The Javelin Anti-Tank Guided Missile

  When portable anti-tank guided missiles (invented during the 1950s) first appeared in large numbers on the battlefield during the 1973 Arab-Israeli War, some “experts” predicted the imminent demise of the tank. Using the wire-guided Soviet AT-3 Sagger (the Russian nickname is Malyutka, meaning “little guy”), Egyptian and Syrian infantrymen knocked out hundreds of Israeli vehicles. Saggers came in a light metal suitcase with two missiles, a fold-out launch rack, and a periscope sight with a reusable control box. Despite its success, the Sagger had many flaws, as first-generation weapons frequently do. For example, the AT-3 was so slow (120 meters/sec) that an alert tank crew could see it coming. Also, it kicked up a big smoke and dust cloud on launch, and had to fly out at least 300 meters before the gunner could get it under control with his little joystick. This done, he had to steer it into the target: It might take half a minute to fly out to the maximum range of 1.8 miles/3 kilometers. As a result of these shortcomings, tankers quickly learned to keep a 360-degree watch on the horizon, and to take along an escort of mechanized infantry to provide suppressive machine-gun fire on anyone who popped up to fire a missile. While the effects of the Sagger were blunted by this change in tactics, a revolution in armored warfare had clearly taken place.

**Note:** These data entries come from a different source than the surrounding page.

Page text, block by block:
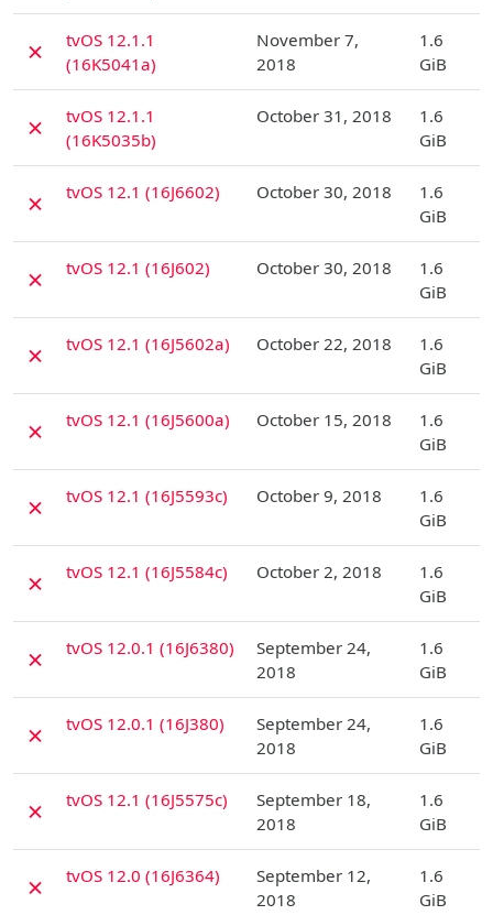
✗
tvOS 12.1.1
(16K5041a)
November 7,
2018
1.6
GiB
✗
tvOS 12.1.1
(16K5035b)
October 31, 2018
1.6
GiB
✗ tvOS 12.1 (16J6602) October 30, 2018
1.6
GiB
✗ tvOS 12.1 (16J602) October 30, 2018
1.6
GiB
✗ tvOS 12.1 (16J5602a) October 22, 2018
1.6
GiB
✗ tvOS 12.1 (16J5600a) October 15, 2018
1.6
GiB
✗ tvOS 12.1 (16J5593c) October 9, 2018
1.6
GiB
✗ tvOS 12.1 (16J5584c) October 2, 2018
1.6
GiB
✗ tvOS 12.0.1 (16J6380)
September 24,
2018
1.6
GiB
✗ tvOS 12.0.1 (16J380)
September 24,
2018
1.6
GiB
✗ tvOS 12.1 (16J5575c)
September 18,
2018
1.6
GiB
✗ tvOS 12.0 (16J6364)
September 12,
2018
1.6
GiB
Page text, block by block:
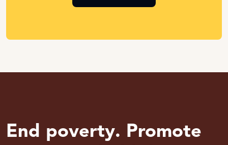
End poverty. Promote
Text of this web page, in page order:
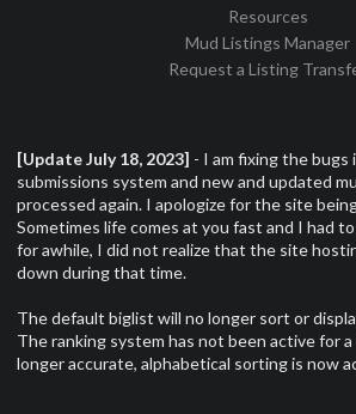
Resources
Mud Listings Manager
Request a Listing
[Update July 18, 2023] - I am fixing the bugs
submissions system and new and updated
processed again. I apologize for the site
Sometimes life comes at you fast and I had
for awhile, I did not realize that the site
down during that time.
The default biglist will no longer sort or
The ranking system has not been active for a
longer accurate, alphabetical sorting is now
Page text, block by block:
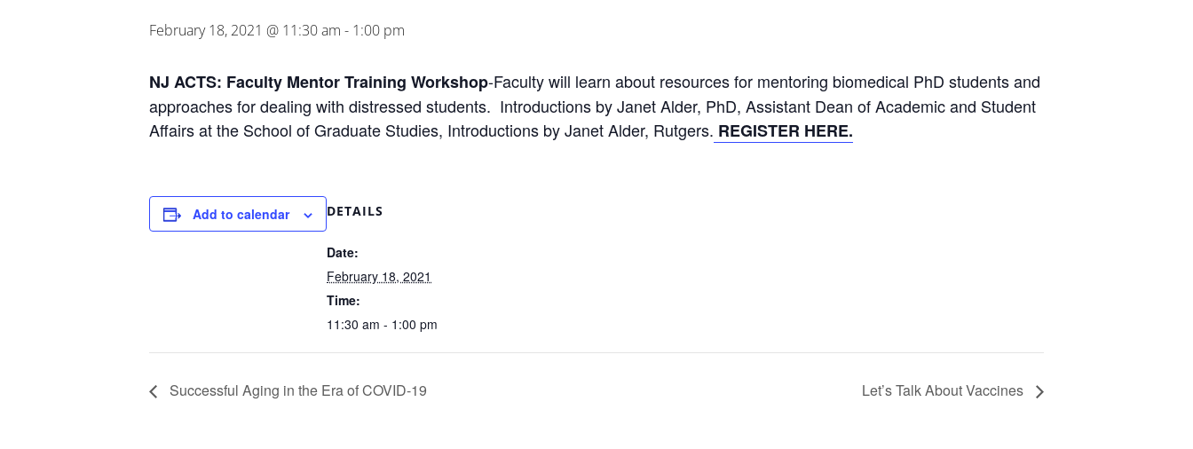
February 18, 2021 @ 11:30 am - 1:00 pm
NJ ACTS: Faculty Mentor Training Workshop-Faculty will learn about resources for mentoring biomedical PhD students and
approaches for dealing with distressed students. Introductions by Janet Alder, PhD, Assistant Dean of Academic and Student
Affairs at the School of Graduate Studies, Introductions by Janet Alder, Rutgers. REGISTER HERE.
Add to calendar DETAILS
Date:
February 18, 2021
Time:
11:30 am - 1:00 pm
Successful Aging in the Era of COVID-19 Let’s Talk About Vaccines
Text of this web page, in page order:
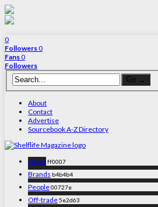
0
Followers0
Fans0
Followers
About
Contact
Advertise
Sourcebook A-Z Directory
News ff0007
Brands b4b4b4
People00727e
Off-trade5e2d63
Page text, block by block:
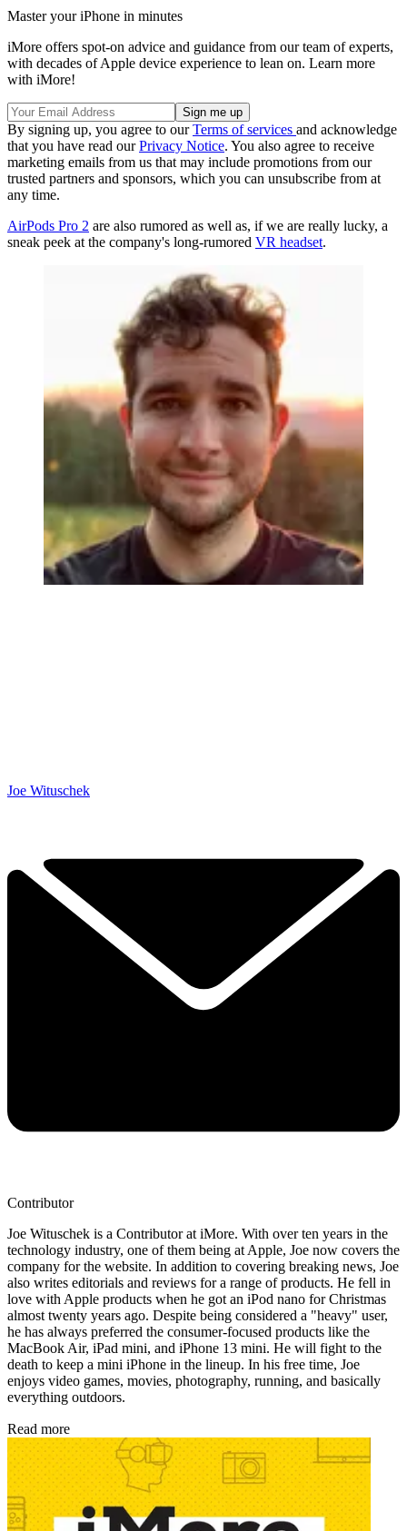
Master your iPhone in minutes
iMore offers spot-on advice and guidance from our team of experts,
with decades of Apple device experience to lean on. Learn more
with iMore!
By signing up, you agree to ourTerms of services and acknowledge
that you have read ourPrivacy Notice. You also agree to receive
marketing emails from us that may include promotions from our
trusted partners and sponsors, which you can unsubscribe from at
any time.
AirPods Pro 2 are also rumored as well as, if we are really lucky, a
sneak peek at the company's long-rumored VR headset.
Joe Wituschek
Contributor
Joe Wituschek is a Contributor at iMore. With over ten years in the
technology industry, one of them being at Apple, Joe now covers the
company for the website. In addition to covering breaking news, Joe
also writes editorials and reviews for a range of products. He fell in
love with Apple products when he got an iPod nano for Christmas
almost twenty years ago. Despite being considered a "heavy" user,
he has always preferred the consumer-focused products like the
MacBook Air, iPad mini, and iPhone 13 mini. He will fight to the
death to keep a mini iPhone in the lineup. In his free time, Joe
enjoys video games, movies, photography, running, and basically
everything outdoors.
Read more

  In the late 1960s, under the Medium Anti-Tank Weapon (MAW) program, the U.S. Army set out to develop a shoulder-fired wire-guided anti-tank guided missile as a long-ranged, highly accurate successor to the famous WWII bazooka. McDonnell Douglas won the MAW competition, and the missile was rushed into production as the M47 Dragon. This second-generation system was not a great success for several reasons. The gunner had to sit in an awkward position, hold his breath during the missile’s twelve-second flight time, and try not to blink. The total weight of the missile, launcher, bipod, and control unit was over 30 1b/13.8 kg, the launcher kicked like a mule when fired, and the awkward bipod and firing position made it hard to track a moving target. Furthermore, its mighty back-blast made it almost impossible to fire from an enclosed space such as a bunker or cave. On the positive side, as long as the gunner kept the target centered in the crosshairs, the missile could reach out 1,200 yards/1,000 meters to accurately deliver its 5.4-1b/2.45-kg warhead (capable of penetrating 24 inches/610 millimeters of steel armor). On the whole, though, the Dragon’s negatives outweighed its positives. Soldiers in the Army hated it, and the Marines preferred to fire their Dragons at enemy bunkers or buildings, which rarely move.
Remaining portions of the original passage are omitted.